Go to Dashboards > Import and enter these IDs:

Dashboard	ID
Node Exporter Full	`1860`
Proxmox VE (pve-exporter)	`10347`
Loki Dashboard	`13639`

For each: enter the ID, click Load, select your Prometheus or Loki data source, and click Import.

Within a few minutes you'll have comprehensive dashboards showing:

Node Exporter Full — CPU steal, memory pressure, disk saturation, network errors, load average
Proxmox VE — VM and LXC CPU/RAM usage, storage pool utilization, node status
Loki — Log streams with live tail, regex filtering, error rate panels

Step 10: Set Up Alerting

Grafana's built-in alerting can notify you via email, Slack, Telegram, PagerDuty, and more. Here's a practical alert for high memory usage:

Open the Node Exporter Full dashboard
Find the Memory Usage panel and click Edit
Go to the Alert tab and click Create alert rule
Set the condition: avg(node_memory_MemAvailable_bytes / node_memory_MemTotal_bytes) < 0.10
Set evaluation interval to 1m for 5m
Add a Contact Point under Alerting > Contact points

Useful alert rules to configure:

Node memory available < 10%
ZFS pool usage > 80%
Node CPU usage > 90% sustained for 5 minutes
Proxmox node offline (target down)

Practical Tips for Production Use

Firewall the exporters. Node exporter and pve-exporter expose sensitive system data. Use the Proxmox firewall or iptables to restrict access to only the Prometheus container IP.

# On Proxmox host — allow only Prometheus to scrape
iptables -A INPUT -p tcp --dport 9100 -s 192.168.10.20 -j ACCEPT
iptables -A INPUT -p tcp --dport 9100 -j DROP

Set retention periods. Prometheus defaults to 15 days. The --storage.tsdb.retention.time=30d flag in the systemd service extends this. 30 days on 20 GB is comfortable for a single node.

Use LXC snapshots before upgrades. Before upgrading Grafana or Prometheus, take a snapshot of the container:

pct snapshot 202 before-grafana-upgrade

You can roll back in seconds if something breaks.

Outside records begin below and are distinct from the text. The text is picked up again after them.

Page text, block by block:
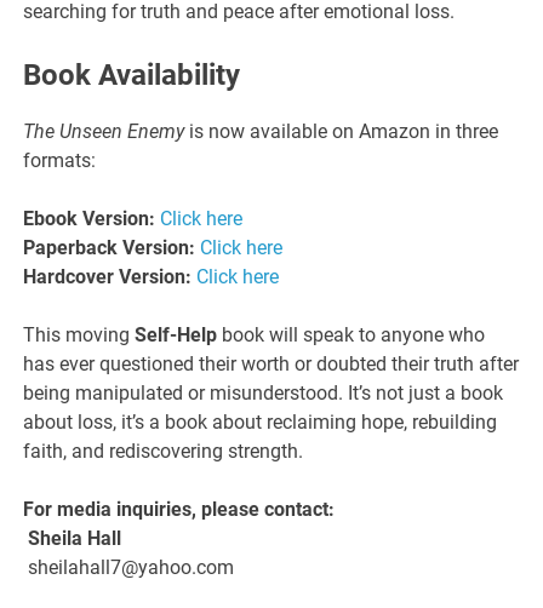
searching for truth and peace after emotional loss.
Book Availability
The Unseen Enemyis now available on Amazon in three
formats:
Ebook Version: Click here
Paperback Version: Click here
Hardcover Version: Click here
This movingSelf-Help book will speak to anyone who
has ever questioned their worth or doubted their truth after
being manipulated or misunderstood. It’s not just a book
about loss, it’s a book about reclaiming hope, rebuilding
faith, and rediscovering strength.
For media inquiries, please contact:
Sheila Hall
sheilahall7@yahoo.com
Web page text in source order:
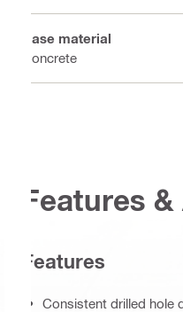
Base material
Concrete
Features
Features
Consistent drilled hole
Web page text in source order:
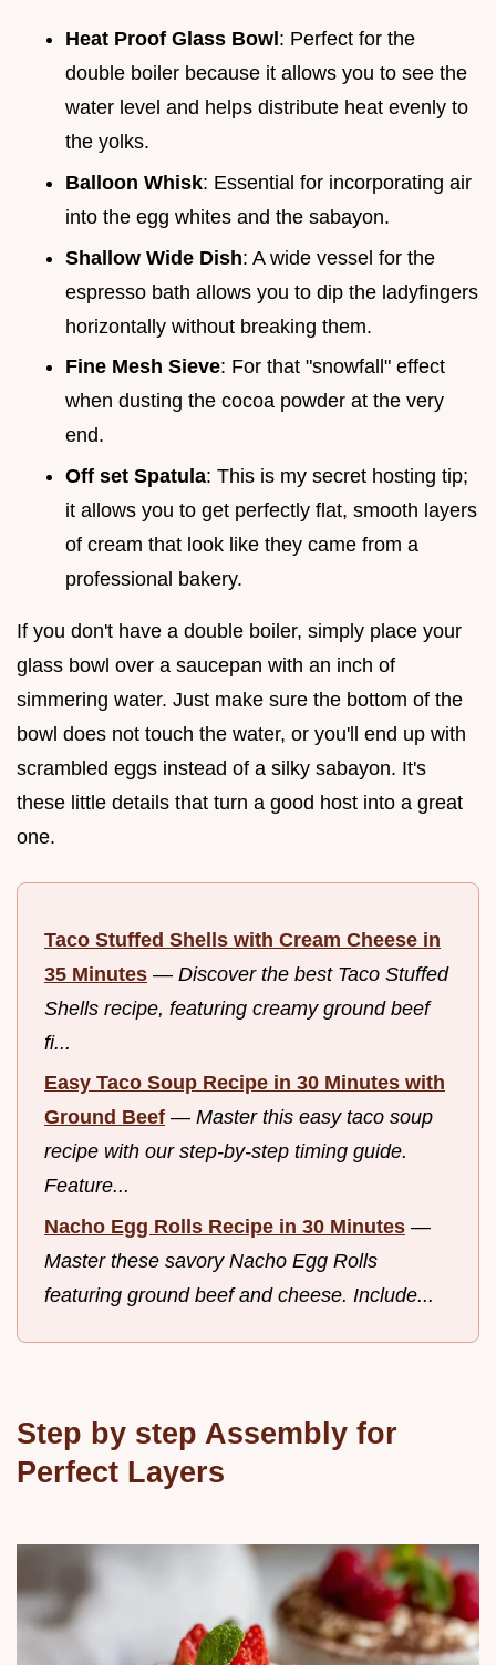
Heat Proof Glass Bowl : Perfect for the
double boiler because it allows you to see the
water level and helps distribute heat evenly to
the yolks.
Balloon Whisk: Essential for incorporating air
into the egg whites and the sabayon.
Shallow Wide Dish: A wide vessel for the
espresso bath allows you to dip the ladyfingers
horizontally without breaking them.
Fine Mesh Sieve: For that "snowfall" effect
when dusting the cocoa powder at the very
end.
Off set Spatula: This is my secret hosting tip;
it allows you to get perfectly flat, smooth layers
of cream that look like they came from a
professional bakery.
If you don't have a double boiler, simply place your
glass bowl over a saucepan with an inch of
simmering water. Just make sure the bottom of the
bowl does not touch the water, or you'll end up with
scrambled eggs instead of a silky sabayon. It's
these little details that turn a good host into a great
one.
Taco Stuffed Shells with Cream Cheese in
35 Minutes — Discover the best Taco Stuffed
Shells recipe, featuring creamy ground beef
fi...
Easy Taco Soup Recipe in 30 Minutes with
Ground Beef — Master this easy taco soup
recipe with our step-by-step timing guide.
Feature...
Nacho Egg Rolls Recipe in 30 Minutes —
Master these savory Nacho Egg Rolls
featuring ground beef and cheese. Include...
Step by step Assembly for
Perfect Layers
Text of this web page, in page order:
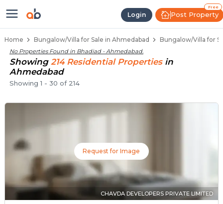
Login
Free
Post Property
1 BHK Bungalows / Villas for Sale
Home Bungalow/Villa for Sale in Ahmedabad Bungalow/Villa for
No Properties Found in Bhadiad - Ahmedabad.
Showing 214 ResidentialProperties in
Ahmedabad
Showing1 - 30 of 214
Request for Image
CHAVDA DEVELOPERS PRIVATE LIMITED
Independent Bungalows in Bhadiad
Luxury Bungalows for Sale in Bhadiad
Spacious Bungalows Near Bhadiad
Premium Bungalow Projects in Bhadiad
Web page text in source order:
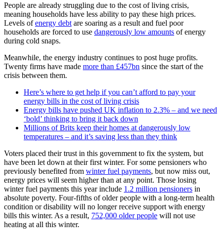
People are already struggling due to the cost of living crisis,
meaning households have less ability to pay these high prices.
Levels ofenergy debt are soaring as a result and fuel poor
households are forced to use dangerously low amounts of energy
during cold snaps.
Meanwhile, the energy industry continues to post huge profits.
Twenty firms have made more than £457bn since the start of the
crisis between them.
Here’s where to get help if you can’t afford to pay your
energy bills in the cost of living crisis
Energy bills have pushed UK inflation to 2.3% – and we need
‘bold’ thinking to bring it back down
Millions of Brits keep their homes at dangerously low
temperatures – and it’s saving less than they think
Voters placed their trust in this government to fix the system, but
have been let down at their first winter. For some pensioners who
previously benefited from winter fuel payments, but now miss out,
energy prices will seem higher than at any point. Those losing
winter fuel payments this year include 1.2 million pensioners in
absolute poverty. Four-fifths of older people with a long-term health
condition or disability will no longer receive support with energy
bills this winter. As a result, 752,000 older people will not use
heating at all this winter.
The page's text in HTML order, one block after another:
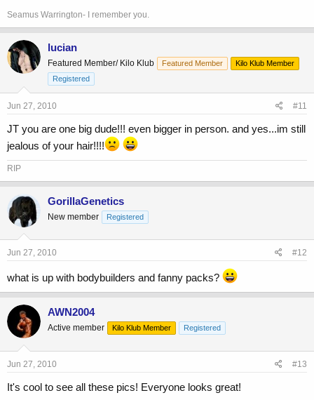
Seamus Warrington- I remember you.
lucian
Featured Member/ Kilo Klub Featured Member
Kilo Klub Member
Registered
Jun 27, 2010 #11
JT you are one big dude!!! even bigger in person. and yes...im still
jealous of your hair!!!!
RIP
GorillaGenetics
New member Registered
Jun 27, 2010 #12
what is up with bodybuilders and fanny packs?
AWN2004
Active member Kilo Klub Member Registered
Jun 27, 2010 #13
It's cool to see all these pics! Everyone looks great!
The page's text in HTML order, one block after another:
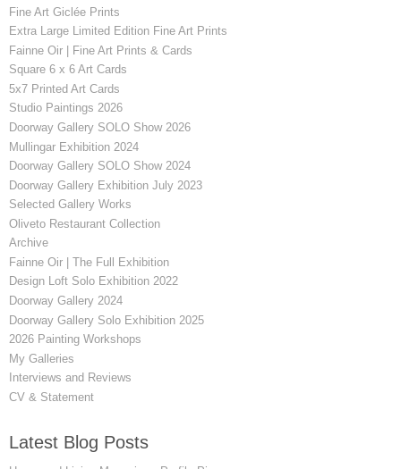
Fine Art Giclée Prints
Extra Large Limited Edition Fine Art Prints
Fainne Oir | Fine Art Prints & Cards
Square 6 x 6 Art Cards
5x7 Printed Art Cards
Studio Paintings 2026
Doorway Gallery SOLO Show 2026
Mullingar Exhibition 2024
Doorway Gallery SOLO Show 2024
Doorway Gallery Exhibition July 2023
Selected Gallery Works
Oliveto Restaurant Collection
Archive
Fainne Oir | The Full Exhibition
Design Loft Solo Exhibition 2022
Doorway Gallery 2024
Doorway Gallery Solo Exhibition 2025
2026 Painting Workshops
My Galleries
Interviews and Reviews
CV & Statement
Latest Blog Posts
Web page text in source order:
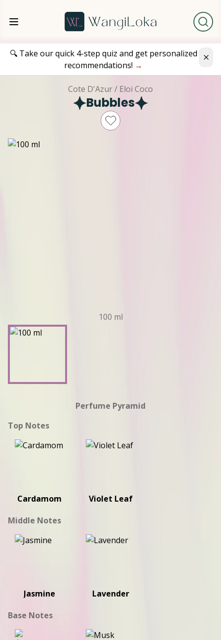
🔍 Take our quick 4-step quiz and get personalized
recommendations! →
Cote D'Azur / Eloi Coco
Bubbles
100 ml
Perfume Pyramid
Top Notes
Cardamom
Violet Leaf
Middle Notes
Jasmine
Lavender
Base Notes
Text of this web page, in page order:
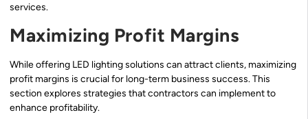
services.
Maximizing Profit Margins
While offering LED lighting solutions can attract clients, maximizing
profit margins is crucial for long-term business success. This
section explores strategies that contractors can implement to
enhance profitability.

Bind Grafana behind a reverse proxy. Don't expose Grafana directly on port 3000. Use Nginx or Caddy in another LXC container with HTTPS and authentication:

server {
    listen 443 ssl;
    server_name grafana.yourdomain.local;

    location / {
        proxy_pass http://192.168.10.22:3000;
        proxy_set_header Host $host;
        proxy_set_header X-Real-IP $remote_addr;
    }
}

Conclusion

Deploying Grafana, Prometheus, and Loki on Proxmox transforms how you operate your infrastructure. Instead of reactively checking the web UI when something feels slow, you get proactive visibility into every node, every VM, and every log stream — all from a single dashboard.

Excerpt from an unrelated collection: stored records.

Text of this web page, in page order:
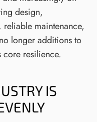
design,
maintenance,
longer additions to
resilience.
IS
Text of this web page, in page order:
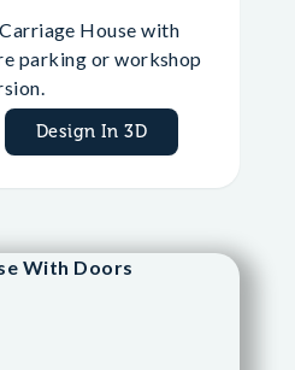
House with
parking or workshop
Design In 3D
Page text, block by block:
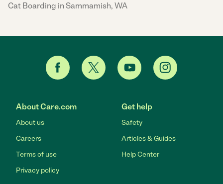
Cat Boarding in Sammamish, WA
About Care.com
About us
Careers
Terms of use
Privacy policy
Get help
Safety
Articles & Guides
Help Center
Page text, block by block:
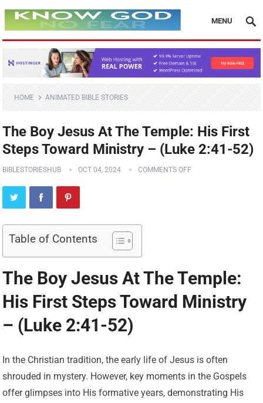
MENU
HOME ANIMATED BIBLE STORIES
The Boy Jesus At The Temple: His First
Steps Toward Ministry – (Luke 2:41-52)
BIBLESTORIESHUB OCT 04, 2024 COMMENTS OFF
Table of Contents
The Boy Jesus At The Temple:
His First Steps Toward Ministry
– (Luke 2:41-52)
In the Christian tradition, the early life of Jesus is often
shrouded in mystery. However, key moments in the Gospels
offer glimpses into His formative years, demonstrating His
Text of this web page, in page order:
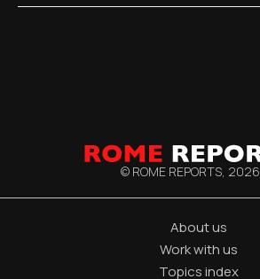
© ROME REPORTS, 2026
About us
Work with us
Topics index
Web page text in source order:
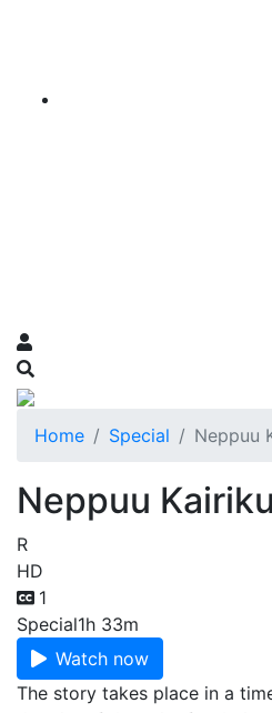
Home Special Neppuu
Neppuu
R
HD
1
Special1h 33m
Watch now
The story takes place in a
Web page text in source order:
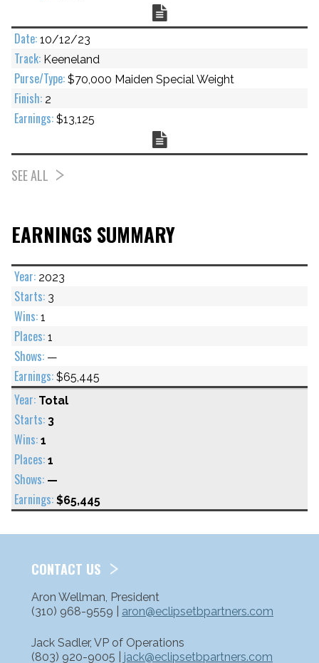
10/12/23
Keeneland
$70,000 Maiden Special Weight
2
$13,125
SEE ALL
EARNINGS SUMMARY
2023
3
1
1
—
$65,445
Total
3
1
1
—
$65,445
CONTACT US
Aron Wellman, President
(310) 968-9559 | aron@eclipsetbpartners.com
Jack Sadler, VP of Operations
(803) 920-9005 | jack@eclipsetbpartners.com
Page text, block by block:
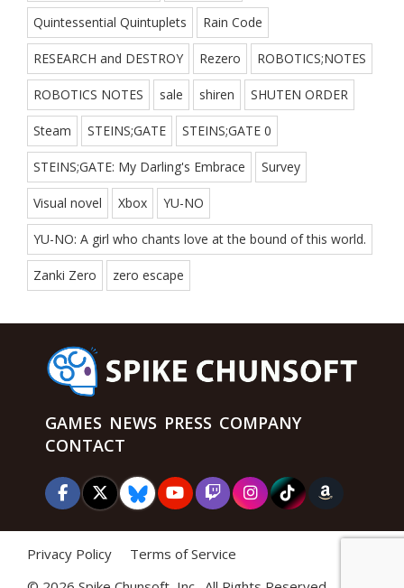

The entire stack runs comfortably in three LXC containers using around 2.5 GB of RAM combined, which is a tiny tax for the operational insight you gain. Start with the community dashboards, add alerts for the metrics that matter most to your environment, and you'll catch problems before your users do.

If you're running a Proxmox cluster, the same setup scales naturally — just add each node's exporters as additional Prometheus scrape targets and you get a unified view across your entire cluster without deploying additional instances of Grafana or Loki.